## Task prompt
In the entries below, find the line with "Analysis and Recognition" and the line with "Give the box". Repeat exactly everything between them, those two lines included, but not the pictures.

## Data to process
• • • •

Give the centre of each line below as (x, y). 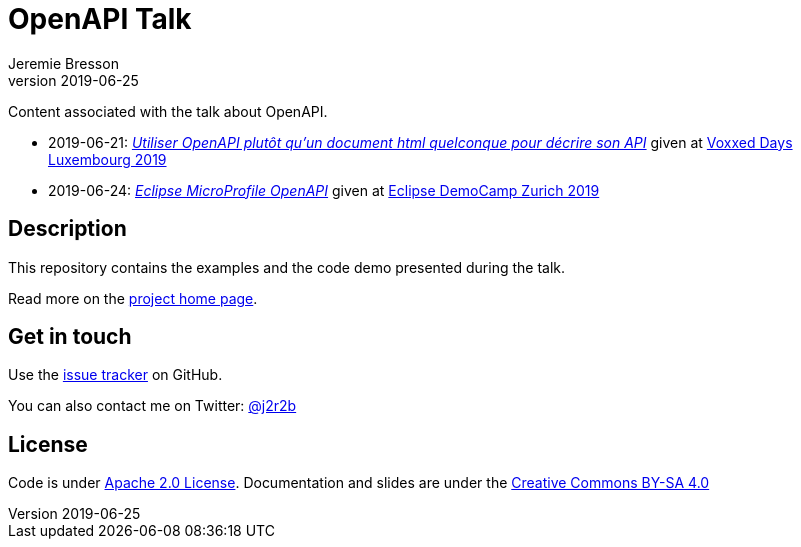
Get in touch (70, 337)
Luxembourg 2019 (107, 159)
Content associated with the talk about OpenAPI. (168, 111)
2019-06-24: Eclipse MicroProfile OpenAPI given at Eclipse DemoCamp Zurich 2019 (324, 190)
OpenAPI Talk (100, 19)
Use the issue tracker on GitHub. (115, 375)
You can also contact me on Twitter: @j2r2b (152, 406)
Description (67, 229)
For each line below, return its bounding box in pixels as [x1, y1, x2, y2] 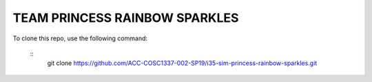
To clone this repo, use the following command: [12, 34, 148, 42]
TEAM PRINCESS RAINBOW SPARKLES [12, 10, 239, 25]
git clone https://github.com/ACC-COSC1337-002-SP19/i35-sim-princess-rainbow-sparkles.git [47, 59, 318, 68]
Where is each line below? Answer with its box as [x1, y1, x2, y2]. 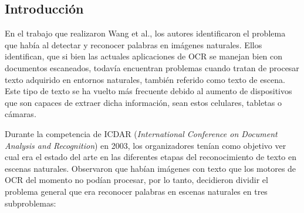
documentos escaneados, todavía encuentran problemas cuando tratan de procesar [5, 61, 299, 74]
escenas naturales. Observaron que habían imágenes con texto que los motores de [5, 162, 296, 174]
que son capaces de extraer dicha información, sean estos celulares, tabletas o [5, 96, 282, 108]
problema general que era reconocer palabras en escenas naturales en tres [5, 185, 268, 197]
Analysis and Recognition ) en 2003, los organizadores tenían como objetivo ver [5, 139, 286, 151]
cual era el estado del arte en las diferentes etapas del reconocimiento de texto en [5, 151, 296, 163]
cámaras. [5, 108, 36, 120]
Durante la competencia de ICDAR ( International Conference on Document [5, 127, 278, 139]
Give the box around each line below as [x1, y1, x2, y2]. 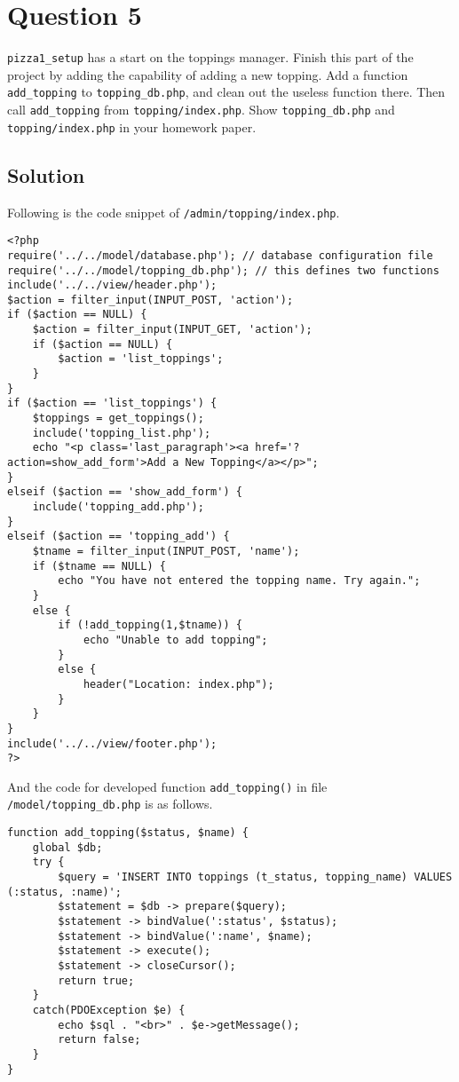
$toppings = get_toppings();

• • • •

## Final answer
Analysis and Recognition ) en 2003, los organizadores tenían como objetivo ver [5, 139, 286, 151]
cual era el estado del arte en las diferentes etapas del reconocimiento de texto en [5, 151, 296, 163]
cámaras. [5, 108, 36, 120]
Durante la competencia de ICDAR ( International Conference on Document [5, 127, 278, 139]
Give the box around each line below as [x1, y1, x2, y2]. 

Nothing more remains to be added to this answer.